Les préfaces sont un autre écueil. Le moi est haïssable, disait Pascal[1]. Parlez de vous le moins que vous pourrez, car vous devez savoir que l’amour-propre du lecteur est aussi grand que le vôtre. Il ne vous pardonnera jamais de vouloir le condamner à vous estimer. C’est à votre livre à parler pour lui, s’il parvient à être lu dans la foule.

« Les illustres suffrages dont ma pièce a été honorée devraient me dispenser de répondre à mes adversaires. Les applaudissements du public... » Rayez tout cela, croyez-moi ; vous n’avez point eu de suffrages illustres, votre pièce est oubliée pour jamais.

« Quelques censeurs ont prétendu qu’il y a un peu trop d’événements dans le troisième acte, et que la princesse découvre trop tard dans le quatrième les tendres sentiments de son cœur pour son amant ; à cela je réponds que... » Ne réponds point, mon ami, car personne n’a parlé ni ne parlera de ta princesse. Ta pièce est tombée parce qu’elle est ennuyeuse et écrite en vers plats et barbares ; ta préface est une prière pour les morts, mais elle ne les ressuscitera pas.

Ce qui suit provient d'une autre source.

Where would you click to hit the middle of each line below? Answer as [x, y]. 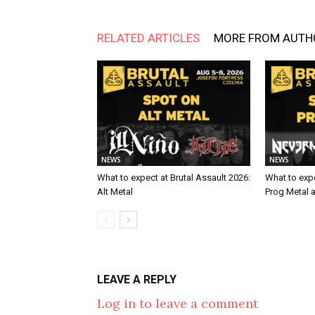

D’autres attestent l’Europe entière qu’on n’a pas entendu leur système sur les compossibles, sur les supralapsaires, sur la différence qu’on doit mettre entre les hérétiques macédoniens et les hérétiques valentiniens. Mais vraiment, je crois bien que personne ne t’entend, puisque personne ne te lit.

On est inondé de ces fratras et de ces continuelles répétitions, et des insipides romans qui copient de vieux romans, et de nouveaux systèmes fondés sur d’anciennes rêveries, et de petites historiettes prises dans des histoires générales.

Voulez-vous être auteur, voulez-vous faire un livre : songez qu’il doit être neuf et utile, ou du moins infiniment agréable.

Quoi ! du fond de votre province vous m’assassinerez de plus d’un in-quarto pour m’apprendre qu’un roi doit être juste, et que Trajan était plus vertueux que Caligula ! vous ferez imprimer vos sermons, qui ont endormi votre petite ville inconnue ! vous mettrez à contribution toutes nos histoires pour en extraire la vie d’un prince sur qui vous n’avez aucuns mémoires nouveaux !

Si vous avez écrit une histoire de votre temps, ne doutez pas

  1. Pensées, première partie, IX, 23.